The key to using a budget effectively is recognizing that, when the allotted amount for the month is used up, that’s it. For example, if someone creates an $800 budget for groceries and has spent $600 midway through the month, they only have $200 left to spend. This is where behavior comes into the equation. Creating the budget is important, but sticking to that budget is what counts. 

Warshaw recommends simplifying budgeting by downloading an app like EveryDollar to stay on track of spending. The app allows any user to create a customized budget for free, and provides access to premium tools, including bank account connectivity, goal setting, paycheck planning, and financial coaching.

“There are always notifications and alerts you can set up. A lot of apps are gamifying saving and spending more, so you’re really kind of competing with yourself and always striving to do better,” she said. 

Resources Help Readers and Listeners Get Out of Debt 

While behavior can determine much of personal finance success, many people need to understand how to make better decisions — and be held accountable for following through. This is where Ramsey Solutions’ Financial Peace University comes in. The nine-lesson course demystifies personal finances for the more than 10 million students who have enrolled. 

“Most people who enroll in Financial Peace University are on Baby Step One. They don’t even have $1,000 saved, and they have tons of debt,” Warshaw said. 
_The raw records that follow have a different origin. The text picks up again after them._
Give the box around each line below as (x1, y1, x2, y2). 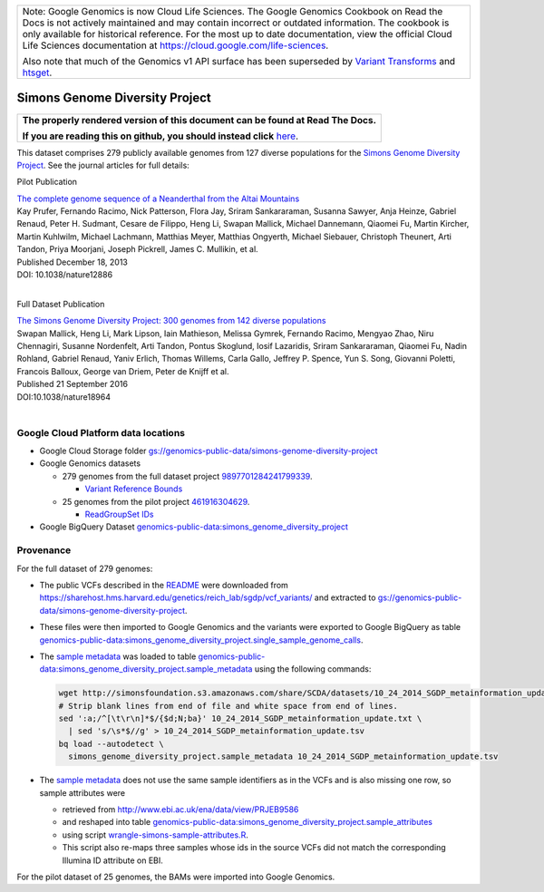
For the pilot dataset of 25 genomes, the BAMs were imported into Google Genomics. (16, 871, 335, 882)
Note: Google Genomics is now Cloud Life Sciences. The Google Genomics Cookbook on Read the (22, 5, 443, 17)
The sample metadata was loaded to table (39, 651, 197, 662)
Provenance (16, 544, 72, 557)
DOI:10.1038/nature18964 (16, 391, 111, 402)
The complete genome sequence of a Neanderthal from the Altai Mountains (16, 193, 300, 204)
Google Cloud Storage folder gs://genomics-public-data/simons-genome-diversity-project (39, 445, 378, 457)
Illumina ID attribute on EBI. (62, 855, 163, 866)

Warshaw is hosting her own virtual Financial Peace University class starting on May 8 and running through June 7. The classes meet on Mondays and Wednesdays, and the enrollment price includes a year of access to Financial Peace University and three months of the premium version of EveryDollar.

Warshaw said some people enroll in Financial Peace University because they’re facing various challenges with their money. Some are living paycheck-to-paycheck. Ramsey Personality Ken Coleman is the on-staff “career guy” who can help people identify purposeful careers that pay well. Warshaw said other people are facing mental health or relational issues relating to their money. Dr. John Delony, Ramsey Personality, explains the intersection between mental health and personal finances. 
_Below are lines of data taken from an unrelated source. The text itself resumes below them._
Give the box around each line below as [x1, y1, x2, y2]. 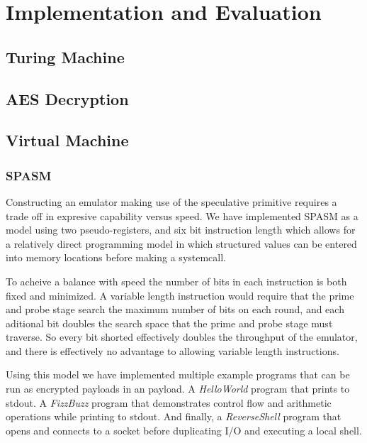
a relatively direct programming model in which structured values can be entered [6, 236, 357, 251]
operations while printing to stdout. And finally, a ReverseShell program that [6, 409, 341, 424]
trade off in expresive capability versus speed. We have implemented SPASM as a [6, 208, 358, 223]
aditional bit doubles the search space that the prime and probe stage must [6, 315, 333, 330]
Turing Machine [6, 45, 125, 67]
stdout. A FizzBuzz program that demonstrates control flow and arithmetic [6, 395, 332, 410]
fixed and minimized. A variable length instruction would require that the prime [6, 288, 354, 302]
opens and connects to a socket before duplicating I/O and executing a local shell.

Screenshot from Financial Peace University
Financial Peace University teaches students how to deal with debt for good.

“It’s not always just about their money. We’re able to intersect with different things going on in their lives, and support them in other areas beyond just the financial,” Warshaw told us. 

Financial Peace University isn’t just for individuals struggling with debt. Some enrollees are on Baby Step Four. They’ve paid off debt and have started saving and now want investment help or a better understanding of their 401Ks. 
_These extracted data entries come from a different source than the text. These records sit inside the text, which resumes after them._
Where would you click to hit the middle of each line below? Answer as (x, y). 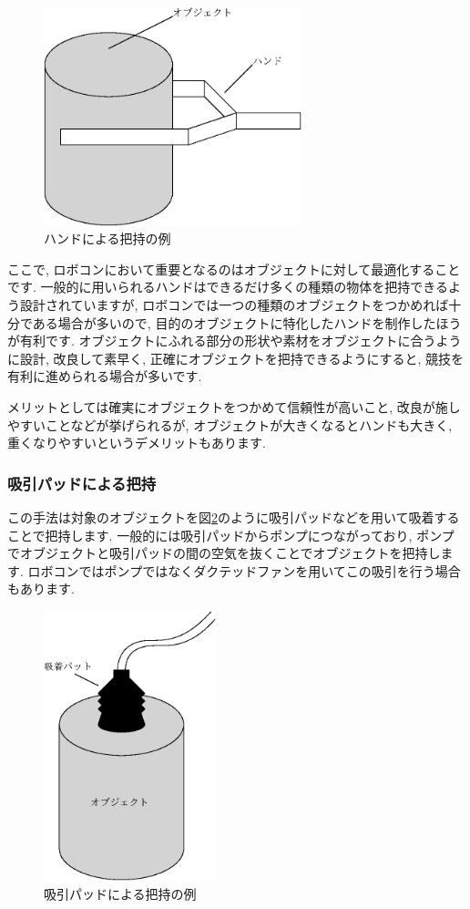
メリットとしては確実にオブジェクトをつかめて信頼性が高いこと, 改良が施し (234, 406)
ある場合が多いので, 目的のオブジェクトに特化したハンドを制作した (234, 322)
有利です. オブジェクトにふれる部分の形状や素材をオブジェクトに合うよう (240, 341)
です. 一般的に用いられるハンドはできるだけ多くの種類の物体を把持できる (228, 287)
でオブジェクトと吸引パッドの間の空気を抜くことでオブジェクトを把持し (224, 553)
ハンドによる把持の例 (107, 238)
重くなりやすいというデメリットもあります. (137, 443)
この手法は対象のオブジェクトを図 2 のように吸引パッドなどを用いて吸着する (234, 516)

“There’s really an on-ramp for anybody,” Warshaw said. 

If anyone feels trapped under considerable debt, Warshaw encourages them to seek help from Ramsey Solutions. She believes the team of personalities and the Ramsey community help those trying to get out of debt to feel less alone — and more hopeful. 

“We don’t want you to just pop in here to buy our products. We want to be with you through investing, through paying for your kids’ college, through building wealth. We want to help you learn how to handle money throughout your financial life. That’s really important to us,” Warshaw said.